Institut de Recherche Mathématique Avancée, UMR 7501, CNRS-Université de Strasbourg, Strasbourg, France.
Laboratoire de Spectrométrie de Masse Bio-Organique, Institut Pluridisciplinaire Hubert Curien, UMR 7178, CNRS-Université de Strasbourg, Strasbourg, France.
PLoS Comput Biol. 2022 Aug 29;18(8):e1010420. doi: 10.1371/journal.pcbi.1010420. eCollection 2022 Aug.
Imputing missing values is common practice in label-free quantitative proteomics. Imputation aims at replacing a missing value with a user-defined one. However, the imputation itself may not be optimally considered downstream of the imputation process, as imputed datasets are often considered as if they had always been complete. Hence, the uncertainty due to the imputation is not adequately taken into account. We provide a rigorous multiple imputation strategy, leading to a less biased estimation of the parameters' variability thanks to Rubin's rules. The imputation-based peptide's intensities' variance estimator is then moderated using Bayesian hierarchical models. This estimator is finally included in moderated t-test statistics to provide differential analyses results. This workflow can be used both at peptide and protein-level in quantification datasets. Indeed, an aggregation step is included for protein-level results based on peptide-level quantification data. Our methodology, named mi4p, was compared to the state-of-the-art limma workflow implemented in the DAPAR R package, both on simulated and real datasets. We observed a trade-off between sensitivity and specificity, while the overall performance of mi4p outperforms DAPAR in terms of F-Score.

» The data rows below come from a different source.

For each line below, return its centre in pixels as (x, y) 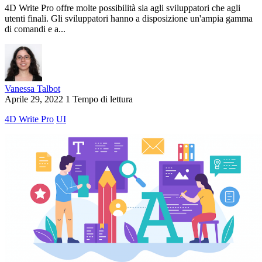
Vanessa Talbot (32, 89)
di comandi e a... (35, 29)
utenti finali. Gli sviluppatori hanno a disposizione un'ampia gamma (129, 19)
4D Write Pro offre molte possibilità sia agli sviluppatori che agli (123, 8)
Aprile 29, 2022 (34, 99)
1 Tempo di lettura (99, 99)
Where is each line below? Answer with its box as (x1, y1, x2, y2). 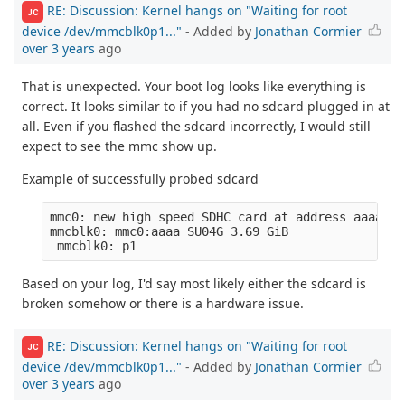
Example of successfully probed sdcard (22, 170, 259, 188)
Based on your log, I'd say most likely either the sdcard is (22, 275, 366, 293)
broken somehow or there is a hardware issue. (22, 295, 304, 313)
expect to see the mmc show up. (22, 137, 217, 155)
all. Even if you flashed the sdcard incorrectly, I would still (22, 118, 371, 136)
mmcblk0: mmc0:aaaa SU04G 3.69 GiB (50, 224, 297, 240)
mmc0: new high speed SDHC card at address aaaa (50, 210, 383, 225)
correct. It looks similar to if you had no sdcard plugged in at (22, 98, 390, 116)
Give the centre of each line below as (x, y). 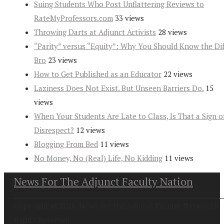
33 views (129, 18)
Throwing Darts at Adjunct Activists (95, 32)
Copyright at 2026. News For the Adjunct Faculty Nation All (116, 205)
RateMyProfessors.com (73, 18)
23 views (62, 60)
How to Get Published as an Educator (98, 74)
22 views (178, 74)
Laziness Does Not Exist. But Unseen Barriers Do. (119, 88)
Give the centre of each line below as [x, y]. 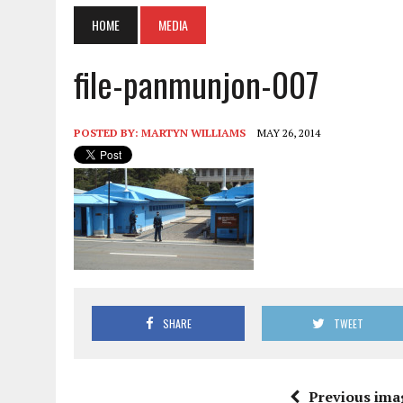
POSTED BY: [107, 132]
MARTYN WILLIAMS [193, 132]
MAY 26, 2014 [289, 132]
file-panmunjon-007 [197, 83]
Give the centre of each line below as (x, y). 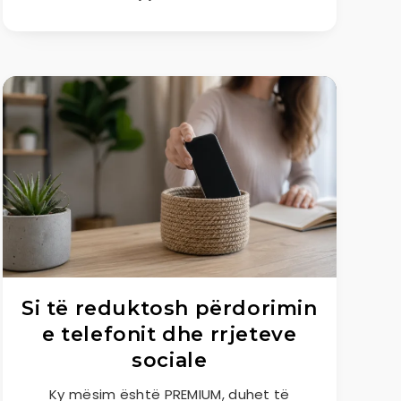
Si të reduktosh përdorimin (170, 308)
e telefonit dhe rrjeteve (170, 334)
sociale (170, 360)
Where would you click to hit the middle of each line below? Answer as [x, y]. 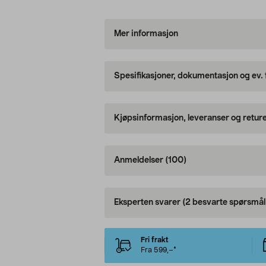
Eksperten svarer [148, 203]
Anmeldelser [139, 161]
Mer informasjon [146, 34]
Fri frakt [154, 240]
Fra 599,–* [158, 250]
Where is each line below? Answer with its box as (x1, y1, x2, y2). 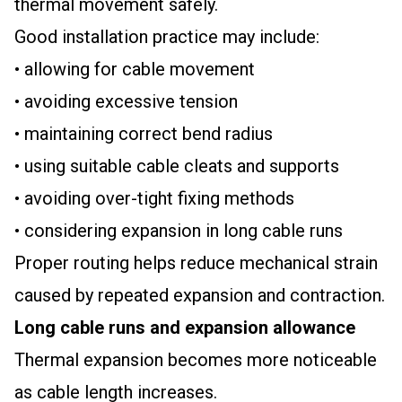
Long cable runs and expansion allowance (14, 317, 355, 338)
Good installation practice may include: (14, 26, 319, 48)
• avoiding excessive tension (14, 91, 238, 112)
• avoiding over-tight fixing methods (14, 188, 294, 209)
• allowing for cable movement (14, 58, 255, 80)
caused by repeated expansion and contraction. (14, 284, 385, 306)
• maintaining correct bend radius (14, 123, 273, 144)
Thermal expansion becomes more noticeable (14, 349, 377, 371)

在无标记定量蛋白质组学中,缺失值插补是一种常见的做法。插补的目的是用用户定义的值替换缺失值。然而,在插补过程的下游,插补本身可能没有被最优地考虑,因为插补数据集通常被认为是完整的。因此,由于插补而产生的不确定性没有被充分考虑。我们提供了一种严格的多重插补策略,由于鲁宾的规则,这使得对参数变异性的估计更加无偏。然后,使用贝叶斯层次模型来调节基于插补的肽强度方差估计量。最后,该估计量被包含在经过调节的 t 检验统计中,以提供差异分析结果。这个工作流程可以在定量数据集的肽和蛋白质水平上使用。实际上,基于肽水平的定量数据,为蛋白质水平的结果包含了一个聚合步骤。我们的方法,名为 mi4p,与 DAPAR R 包中实现的最先进的 limma 工作流程在模拟和真实数据集上进行了比较。我们观察到了敏感性和特异性之间的权衡,而 mi4p 的整体性能在 F-Score 方面优于 DAPAR。